From Tuxpan to the Sierra Maestra

BY RAISA PAGÉS - Granma International staff writer-

THE plan was to organize a landing on the eastern coast of Cuba. Fidel Castro knew that the Batista dictatorship would not fall through by civil action. The country's historical experience and his sense of leadership revealed that insurrection was the way. The Cuban leader had arrived in Mexico at the end of 1955, after enduring harsh prison conditions on the former Isle of Pines [now the Isle of Youth], in the south of the Cuban archipelago.

Fulgencio Batista needed to improve his image and, under pressure, granted an amnesty for political prisoners, thus allowing the release of the young people jailed for the assault on the Moncada and Bayamo Garrisons. They reached Mexico in small groups from various places to elude surveillance by the Batista dictatorship's military intelligence. Photos of that time provide us with images of young men in shabby suits, with homesick faces, hiding the pain in their hearts.

Three years earlier, in the assault on the Moncada and Céspedes garrisons, their comrades had been massacred, tortured and brutally murdered. Those who survived that first action did so miraculously.

Don Angel Castro was unable to embrace his son Fidel when he came out of prison, although he was able to be with Raul. He left this world thinking of his sons' destiny and the risks they were taking, but also proud that his offspring came from a rebel stock.

Fidel Castro's father died in Birán, a small town in present-day Holguín province, 42 days before the landing of the revolutionary expedition on December 2, 1956. It is said that Fidel received the news of his father's death on Mexico in stoic silence.

Far from becoming depressed in exile, Fidel worked feverishly to organize the armed action, selecting and training the men to be involved. In Cuba, Frank País and Celia Sánchez devoted themselves to weaving the intricate workings of the underground, collecting money for weapons and provisions and preparing the rearguard. They were to organize an uprising that would coincide with the revolutionaries' landing, to divert the attention of the Batista dictatorship from the coastal area and support the invasion.

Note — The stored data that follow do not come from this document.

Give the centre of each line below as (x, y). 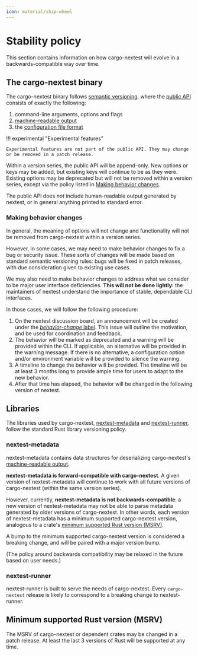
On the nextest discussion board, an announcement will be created (96, 320)
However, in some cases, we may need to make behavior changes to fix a (95, 248)
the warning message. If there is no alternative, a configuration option (100, 352)
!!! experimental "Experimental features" (55, 139)
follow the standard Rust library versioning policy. (66, 429)
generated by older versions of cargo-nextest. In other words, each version (98, 512)
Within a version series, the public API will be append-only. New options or (97, 166)
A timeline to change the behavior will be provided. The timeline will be (101, 365)
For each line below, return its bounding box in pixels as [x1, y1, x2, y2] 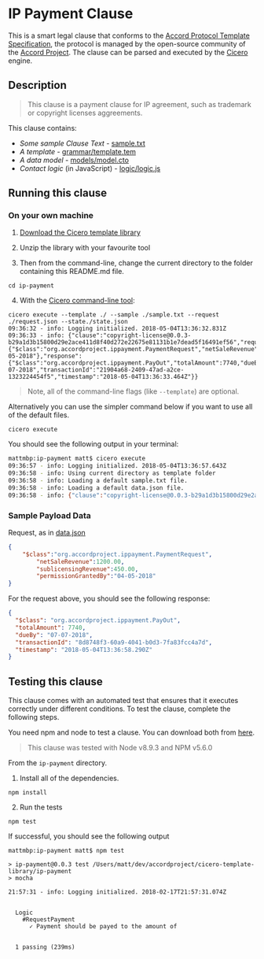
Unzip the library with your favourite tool [19, 243, 151, 253]
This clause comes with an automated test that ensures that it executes [8, 696, 239, 705]
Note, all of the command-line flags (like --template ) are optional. [27, 387, 240, 396]
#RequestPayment [22, 916, 76, 924]
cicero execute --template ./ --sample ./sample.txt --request [8, 311, 220, 319]
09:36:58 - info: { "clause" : [8, 491, 104, 499]
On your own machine [8, 210, 94, 221]
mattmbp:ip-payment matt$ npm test [8, 847, 125, 855]
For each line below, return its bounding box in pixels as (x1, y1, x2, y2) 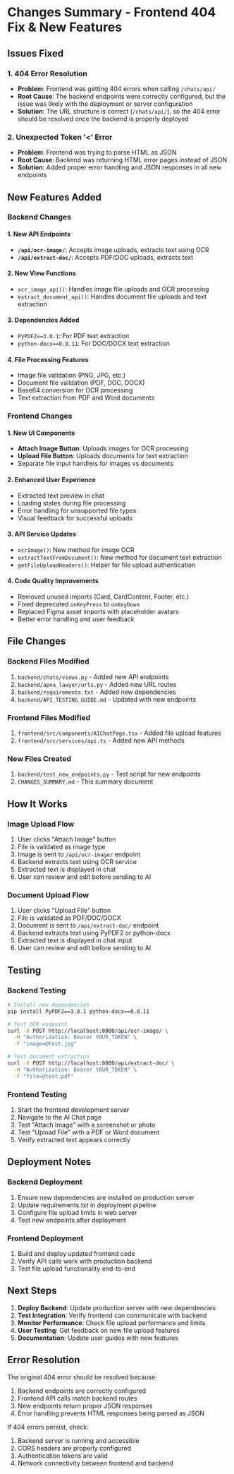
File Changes (7, 635, 66, 647)
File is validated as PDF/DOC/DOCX (17, 913, 121, 922)
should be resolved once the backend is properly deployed (17, 114, 189, 123)
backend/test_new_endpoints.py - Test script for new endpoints (17, 770, 201, 779)
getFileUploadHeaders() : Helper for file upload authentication (17, 561, 196, 569)
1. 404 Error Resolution (7, 68, 88, 78)
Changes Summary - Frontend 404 (7, 4, 216, 20)
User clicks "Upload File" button (17, 906, 111, 915)
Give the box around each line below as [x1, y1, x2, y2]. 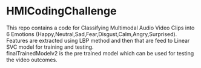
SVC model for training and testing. [6, 43, 94, 51]
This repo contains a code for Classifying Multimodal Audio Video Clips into [6, 24, 195, 31]
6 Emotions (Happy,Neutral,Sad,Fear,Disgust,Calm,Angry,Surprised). [6, 30, 177, 37]
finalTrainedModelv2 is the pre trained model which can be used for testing [6, 49, 194, 57]
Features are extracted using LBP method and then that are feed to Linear [6, 37, 190, 44]
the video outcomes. [6, 56, 58, 63]
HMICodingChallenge [6, 4, 117, 18]
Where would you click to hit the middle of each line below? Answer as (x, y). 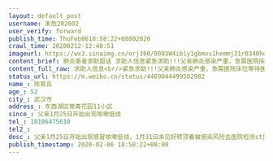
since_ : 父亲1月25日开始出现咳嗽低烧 (65, 115)
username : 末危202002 (44, 24)
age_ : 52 (23, 91)
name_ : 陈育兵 (30, 84)
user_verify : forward (45, 31)
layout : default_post (45, 16)
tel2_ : (19, 129)
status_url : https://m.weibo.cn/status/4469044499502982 (107, 76)
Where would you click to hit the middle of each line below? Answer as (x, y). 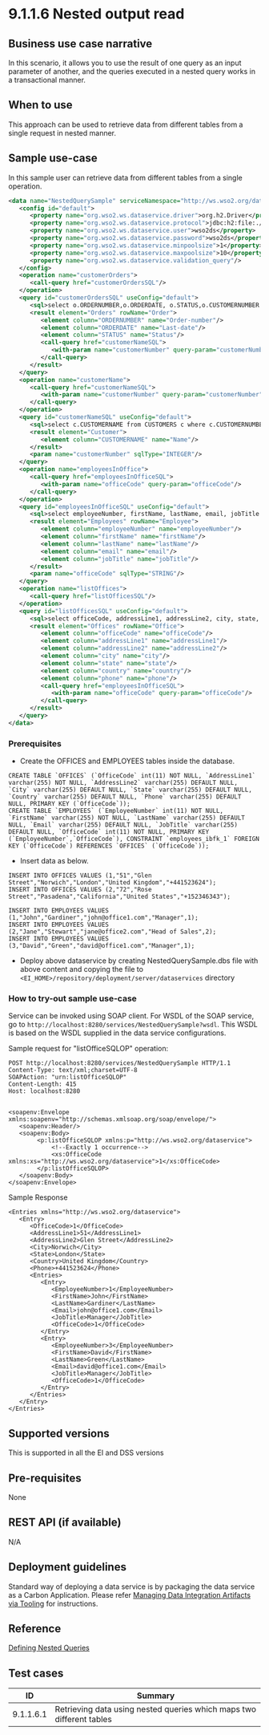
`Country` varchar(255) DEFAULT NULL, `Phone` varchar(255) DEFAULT (125, 797)
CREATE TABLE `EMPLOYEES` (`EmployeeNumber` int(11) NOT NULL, (116, 811)
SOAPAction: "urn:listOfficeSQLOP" (68, 1077)
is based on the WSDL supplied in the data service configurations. (117, 1033)
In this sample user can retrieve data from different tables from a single (125, 177)
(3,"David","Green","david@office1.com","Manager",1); (102, 946)
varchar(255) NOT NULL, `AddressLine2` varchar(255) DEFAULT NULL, (123, 783)
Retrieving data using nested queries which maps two (156, 1709)

In Mexico, the central home of the 26th of July Movement was the apartment of Maria Antonia, a Cuban émigré who was an essential figure in making their exile less difficult, more familiar and full of solidarity. Many other families took in the patriots, who were admired for their cause and their bravery.

The fold-up beds were distributed between the living room, dining room and bedroom of María Antonia's small house. As in all underground work, the groups were compartmentalized. Any violation of the rules established by the 26th of July Movement were penalized by being grounded. María Antonía's apartment door closed at 12:00 p.m. sharp.

Ernesto Guevara, an Argentine doctor who came to Mexico from Guatemala after the CIA coup against Jacobo Arbenz, met up with Ñico López at the protest demonstrations against U.S. intervention in that Central American country.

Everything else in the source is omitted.